- Preceded by: Al-Nu'man ibn al-Mundhir
- Succeeded by: Position Abolished

Personal details
- Born: 570 Ghassanid Kingdom
- Died: 645 Byzantine Empire
- Occupation: King
- Dynasty: Ghassanid
- Father: al-Ayham ibn Harith

= Jabala ibn al-Ayham =

Last ruler of the Ghassanid state in the 7th century

Jabala ibn al-Ayham (جبلة بن الأيهم) was the last ruler, or phylarch, of the Ghassanid dynasty in Syria in the 7th century. He commanded Arab Christian tribal contingents on behalf of the Byzantine Empire against Arab Muslim forces during the Muslim conquest of Syria in the 630s.

In the battles of Dumat al-Jandal in northern Arabia and the decisive battle of Yarmuk in southern Syria in 636, his forces were defeated. He supposedly converted to Islam, before breaking ties with the faith in protest to indignities he consequently suffered related to Islamic egalitarian principles. Afterward, he left Syria permanently, taking refuge with his tribesmen in Byzantine Anatolia. Historians are divided on the historicity of Jabala due the lack of contemporary source material, with some arguing his personality was essentially a literary device of later Islamic writers.

==Sources==
There are no contemporary sources about Jabala, with the narratives of his life derived from Abbasid-era (post-750 CE) literature. However, a seal dated to the late 6th or early 7th century inscribed with the words 'Gabala, patrikios' next to etches of Christian crosses has led to speculative identification with Jabala ibn al-Ayham by the historian Irfan Shahid.

==Life==
===Fight against the Muslim invasion===
In the stories of Jabala in the Islamic literature, he is figured as the last Ghassanid king and a military leader of the Byzantine Empire's Christian Arab contingent during the Muslim conquest of Syria. He is cited in such a capacity during the siege of Dumat al-Jandal in c. 630, where he commands the Ghassanid and Tanukhid tribes against the Muslims, and at the Battle of the Yarmuk in 636, during which the Muslim Arabs routed the Byzantines and went on to conquer Syria from them. According to the Abbasid-era authors Ibn Ishaq, al-Waqidi, and al-Baladhuri, at Yarmuk, Jabala led 12,000 men of the Ghassanids and the other Christian tribes of Lakhm, Judham, and groups of the Quda'a tribe, such as the Balqayn and Bali.

The Islamic literature abounds with stories of Jabala's conversion to Islam sometime after Yarmuk, then leaving Islam and taking refuge under Emperor Heraclius.
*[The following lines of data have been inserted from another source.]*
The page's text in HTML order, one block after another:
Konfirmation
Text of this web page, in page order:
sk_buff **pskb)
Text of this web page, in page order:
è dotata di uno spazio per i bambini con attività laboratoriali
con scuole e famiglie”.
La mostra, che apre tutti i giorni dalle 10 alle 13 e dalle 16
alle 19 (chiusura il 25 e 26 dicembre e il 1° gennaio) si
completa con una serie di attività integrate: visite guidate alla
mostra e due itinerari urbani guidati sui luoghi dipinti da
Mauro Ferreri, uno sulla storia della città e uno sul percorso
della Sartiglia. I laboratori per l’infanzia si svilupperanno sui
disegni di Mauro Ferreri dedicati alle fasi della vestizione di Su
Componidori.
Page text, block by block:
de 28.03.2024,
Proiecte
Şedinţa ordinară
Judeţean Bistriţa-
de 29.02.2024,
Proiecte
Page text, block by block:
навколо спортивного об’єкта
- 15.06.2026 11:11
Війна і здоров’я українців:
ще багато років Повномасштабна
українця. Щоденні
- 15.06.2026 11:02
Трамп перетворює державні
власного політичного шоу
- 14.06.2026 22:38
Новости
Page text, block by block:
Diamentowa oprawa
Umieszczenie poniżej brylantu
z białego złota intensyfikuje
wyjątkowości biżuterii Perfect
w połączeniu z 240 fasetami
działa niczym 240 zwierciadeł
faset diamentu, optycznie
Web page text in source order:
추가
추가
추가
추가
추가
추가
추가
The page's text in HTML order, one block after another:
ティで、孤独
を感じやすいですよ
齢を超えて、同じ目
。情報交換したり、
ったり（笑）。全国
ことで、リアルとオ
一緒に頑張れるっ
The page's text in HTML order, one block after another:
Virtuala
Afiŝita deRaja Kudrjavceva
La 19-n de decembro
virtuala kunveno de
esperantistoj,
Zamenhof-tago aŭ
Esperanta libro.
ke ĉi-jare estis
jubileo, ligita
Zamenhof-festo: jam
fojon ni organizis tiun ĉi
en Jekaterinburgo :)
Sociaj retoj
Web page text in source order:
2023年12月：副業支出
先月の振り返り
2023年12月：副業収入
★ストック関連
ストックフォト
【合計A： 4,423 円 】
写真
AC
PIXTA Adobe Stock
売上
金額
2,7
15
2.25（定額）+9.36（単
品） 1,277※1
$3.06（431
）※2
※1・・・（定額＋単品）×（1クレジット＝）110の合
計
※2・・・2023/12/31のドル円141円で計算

There are different versions of the stories, but they generally have Jabala arrive to the Muslim capital at Medina with his entourage, set off for the Hajj pilgrimage with Caliph Umar, have an altercation with a lowly pilgrim whose nose he ultimately breaks, threaten to leave Islam, and finally make a nightly escape which ends with his relocation to Byzantine territory.
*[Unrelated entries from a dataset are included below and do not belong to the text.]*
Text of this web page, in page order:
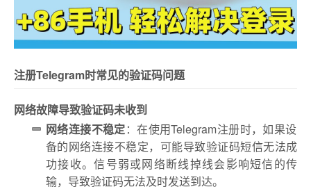
注册Telegram时常见的验证码问题
网络故障导致验证码未收到
网络连接不稳定：在使用Telegram注册时，如果设
备的网络连接不稳定，可能导致验证码短信无法成
功接收。信号弱或网络断线掉线会影响短信的传
输，导致验证码无法及时发送到达。
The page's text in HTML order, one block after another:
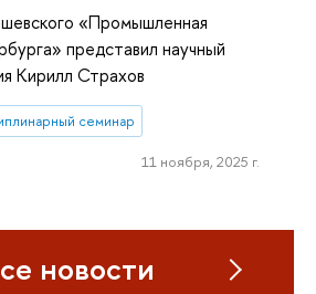
«Промышленная
представил научный
Кирилл Страхов
семинар
11 ноября, 2025 г.
новости
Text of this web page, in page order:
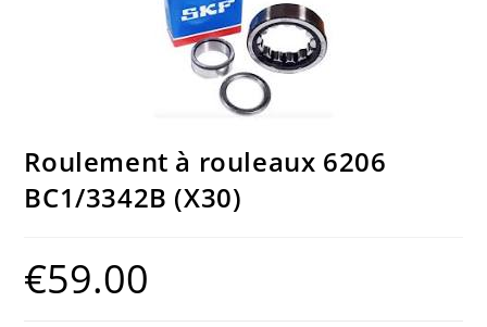
Roulement à rouleaux 6206
BC1/3342B (X30)
€59.00
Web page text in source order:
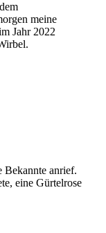
meine
Jahr 2022
Bekannte anrief.
eine Gürtelrose
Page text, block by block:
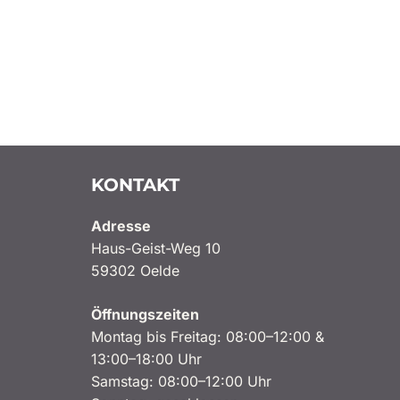
KONTAKT
Adresse
Haus-Geist-Weg 10
59302 Oelde
Öffnungszeiten
Montag bis Freitag: 08:00–12:00 &
13:00–18:00 Uhr
Samstag: 08:00–12:00 Uhr

===Retreat into Byzantine territory===
Jabala's flight to Byzantium supposedly occurred in c. 639 and he made the trek through Raqqa (Byzantine Callinicum) with 30,000 of his or allied Christian Arab tribesmen (incl. Tanukhids and Iyad Arabs) and their families. While they were close to Baghras crossing to Cilicia, they were attacked by Maysara ibn Masruq who had been dispatched by Abu Ubayda ibn al-Jarrah, the supreme commander of the Muslim troops in Syria. While some sources claim that the refugees were massacred, a complete annihilation is unlikely as the force of Maysara ibn Masruq was much smaller and it is known that several of the Arab refugees later served Byzantium. The survivors thereafter took abode in the Charsianon region of Byzantine Anatolia. The geographer al-Istakhri mentions the descendants of these tribesmen in that region during the 10th century. According to the historian Walter Kaegi, the purported flight of so many Arab tribesmen was a motivating factor for the Muslims to conquer Raqqa and Upper Mesopotamia in general, so as to prevent such nomadic exodus from the conquered lands to Byzantium; such exodus contravened caliph Umar's policy of subjugating all nomadic Arab tribes under the Caliphate's rule. The Byzantine emperor Nikephoros I is said to have been a descendant of Jabala.

==Assessment==
Shahid considers the existence of Jabala as possible "evidence" for the Byzantines' revival of the Ghassanid phylarchate following its destruction during the Sasanian Persian invasion of Byzantine Syria in 614. In the view of historian Julia Bray, references to Jabala in the Islamic literature represent "the archetype" of the bygone era "of jahiliyya, Christianity, and kingship" in Arab history, and the transition to the new Islamic era. The historian Greg Fisher assesses Jabala as "a semi-mythical figure" used in the literature to "test the purity of the new [Muslim] faith, celebrate the greatness of the empire that the muhajirun [Muslim conquerors] supplanted, and serve all kinds of other useful literary and rhetorical purposes".

==Bibliography==
- Cooper, Eric (2012). "Life and Society in Byzantine Cappadocia"
- Donner, Fred M. (1981). "The Early Islamic Conquests"
- Fisher, Greg (2020). "Rome, Persia, and Arabia: Shaping the Middle East from Pompey to Muhammad"
- Kaegi, Walter E. (1995). "Byzantium and the Early Islamic Conquests"
- Syvänne, Ilkka (2022). "Military History of Late Rome 602–641"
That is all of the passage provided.